Do It Right The First Time

I can't remember if I blogged this before, but if so, it bears repeating. When my brother and I were very young, my father, who was also a fire chief, brought home from work some pencils with the phrase, "Do it right the first time" inscribed on them. This message was brought up by my father many times throughout my life, although I'll admit, there are days even today when something goes wrong and I think back to that message.

It may take extra time that you don't think you have. That time may seem very valuable. The shortcut you take may seem like it saves those precious seconds. But I have seen in my life, many times when those shortcuts have proven catastrophic, and in most of those situations, I look at them and wonder, had someone taken a few extra moments to do it right, what the outcome might have been.

While the historical issue between response to rescues in New York City is frustrating and sad, since it seems to me to be the confluence of a power struggle and turf battle, instead of celebrating a terrific save the other day, instead we have this tragedy to contend with, as shared with us by Dave Statter on his blog.

I have always learned and always taught that when lifting, we "crib to the lift". And while the spreaders are not the desired lifting tool, I have used them before and they have worked just fine. I preface that, however by explaining that I am also passionate about physics and when I have used spreaders, I also understood that the force applied must go somewhere, and if the load isn't stabilized, the force is going to create motion we don't want. In this case, the force displaced the object alright: lateral to the support (the spreader) and with nothing to support the load (cribbing) the load went to ground (and victim).

I don't care if you are FDNY, ESU, or anyone else. I have seen this very same shortcut taken before in departments that have had identically catastrophic results. I also recall other times when the load has shifted on the column, in one case, three stacked air bags.  In this case, the firefighter, who happened to also be the salesman of the lift bags and should have a little expertise in their use, himself was killed.

There's a lesson to be learned in every tragedy. Aside from the physical principles that apply to all of us here on this planet, there's another very important one. Driving recklessly, failing to wear your seatbelt, not wearing proper PPE, not paying attention to overhead power lines, and in this case, not providing an alternate column to support the load via cribbing, all might seem like they are saving precious seconds, but failing to do the right thing the first time, ended instead in tragedy.

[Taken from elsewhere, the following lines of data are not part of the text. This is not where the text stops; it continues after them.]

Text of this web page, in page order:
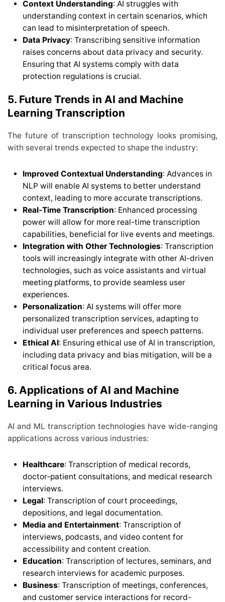
Context Understanding: AI struggles with
understanding context in certain scenarios, which
can lead to misinterpretation of speech.
Data Privacy: Transcribing sensitive information
raises concerns about data privacy and security.
Ensuring that AI systems comply with data
protection regulations is crucial.
5. Future Trends in AI and Machine
Learning Transcription
The future of transcription technology looks promising,
with several trends expected to shape the industry:
Improved Contextual Understanding: Advances in
NLP will enable AI systems to better understand
context, leading to more accurate transcriptions.
Real-Time Transcription: Enhanced processing
power will allow for more real-time transcription
capabilities, beneficial for live events and meetings.
Integration with Other Technologies: Transcription
tools will increasingly integrate with other AI-driven
technologies, such as voice assistants and virtual
meeting platforms, to provide seamless user
experiences.
Personalization: AI systems will offer more
personalized transcription services, adapting to
individual user preferences and speech patterns.
Ethical AI: Ensuring ethical use of AI in transcription,
including data privacy and bias mitigation, will be a
critical focus area.
6. Applications of AI and Machine
Learning in Various Industries
AI and ML transcription technologies have wide-ranging
applications across various industries:
Healthcare: Transcription of medical records,
doctor-patient consultations, and medical research
interviews.
Legal: Transcription of court proceedings,
depositions, and legal documentation.
Media and Entertainment: Transcription of
interviews, podcasts, and video content for
accessibility and content creation.
Education: Transcription of lectures, seminars, and
research interviews for academic purposes.
Business: Transcription of meetings, conferences,
and customer service interactions for record-
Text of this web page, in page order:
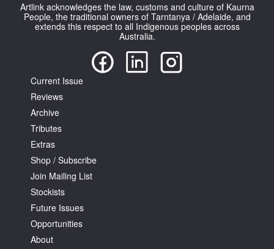
FULLARTON SA 5063
Terms & Conditions
Artlink acknowledges the law, customs and culture of Kaurna
People, the traditional owners of Tarntanya / Adelaide, and
extends this respect to all Indigenous peoples across
Australia.
Current Issue
Reviews
Archive
Tributes
Extras
Shop / Subscribe
Join Mailing List
Stockists
Future Issues
Opportunities
About
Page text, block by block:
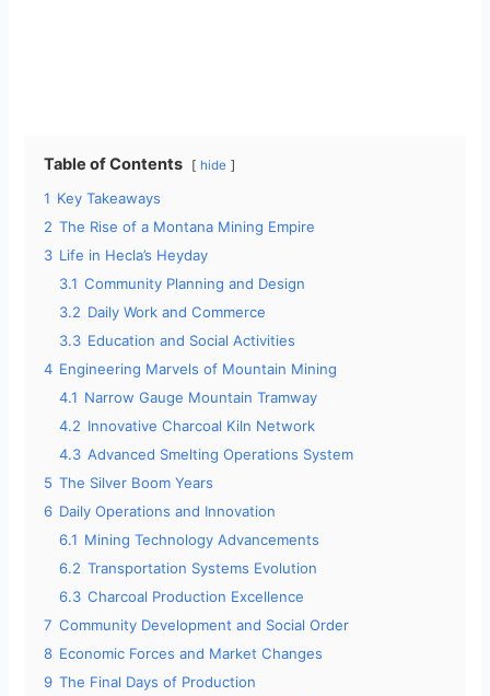
Table of Contents hide
1 Key Takeaways
2 The Rise of a Montana Mining Empire
3 Life in Hecla’s Heyday
3.1 Community Planning and Design
3.2 Daily Work and Commerce
3.3 Education and Social Activities
4 Engineering Marvels of Mountain Mining
4.1 Narrow Gauge Mountain Tramway
4.2 Innovative Charcoal Kiln Network
4.3 Advanced Smelting Operations System
5 The Silver Boom Years
6 Daily Operations and Innovation
6.1 Mining Technology Advancements
6.2 Transportation Systems Evolution
6.3 Charcoal Production Excellence
7 Community Development and Social Order
8 Economic Forces and Market Changes
9 The Final Days of Production
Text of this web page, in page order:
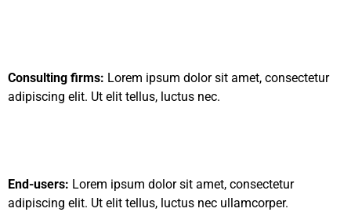
Consulting firms: Lorem ipsum dolor sit amet, consectetur
adipiscing elit. Ut elit tellus, luctus nec.
End-users: Lorem ipsum dolor sit amet, consectetur
adipiscing elit. Ut elit tellus, luctus nec ullamcorper.
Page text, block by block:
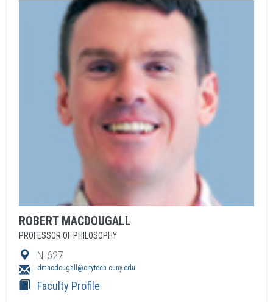
ROBERT MACDOUGALL
PROFESSOR OF PHILOSOPHY
N-627
dmacdougall@citytech.cuny.edu
Faculty Profile
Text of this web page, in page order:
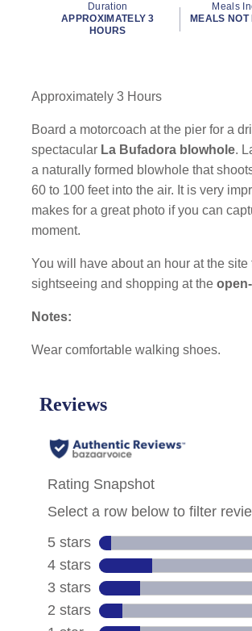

Take a moment to ditch the emotion and be the professionals you are. Do the right thing the first time.


  • Anonymous says:

    I couldn't agree more.  It's sad to see that an apparent turf war led to the mess on that video.  Especially with FDNY on scene, with lifting bags and cribbing, there's really no excuse for what the ESU did.  If there was some delay, one might have argued in favor of going with resources available, but that certainly was not the case here when they even moved the airbags away.
    As an aside, in the NIOSH report you refer to from 2003, you seem to draw attention to the fact that the bags were stacked 3 high.  These appear to be ResQTec bags.  Without getting into the discussion of whether it's good or not, the manufacturer *does* rate them to be stacked 3 high, so at least that part of it was in keeping with the manufacturer's use guidelines.  Good to know about the risk though.  I spoke with them a bit in Baltimore this year but didn't know about the history.

  • Anonymous,

    You don't have to be anonymous here, but I respect that.  That's interesting about the ResQTec bags, I didn't know that.  I'll have to look into that.  I do know that one of the reasons we don't ordinarily stack more than two bags is because of the decreased surface area as the bag bulges to create a column.  While the contact area changes the LD/50% ratio for the column, it is also more unstable, but without going to the RQT site, if I remember, the way those are constructed DO allow that per the manufacturer, so you have a valid point.  It does make me nervous though to think we'd be stacking three and now I'll have to go back and see what all the details were of that event.

    But that all being said, I wouldn't care if I were lifting with pinch bars and a fulcrum, we still need to crib to the lift.  It's not necessarily the use of spreaders I debate but the failure to crib and to stabilize the load.

    Thanks for commenting.  I encourage people to respectfully challenge me, because that's how I learn.  And thanks for reading.

  • Smitty says:

    Great post Mick!! Lift an inch, Crib in inch is hummered into our heads for a reason!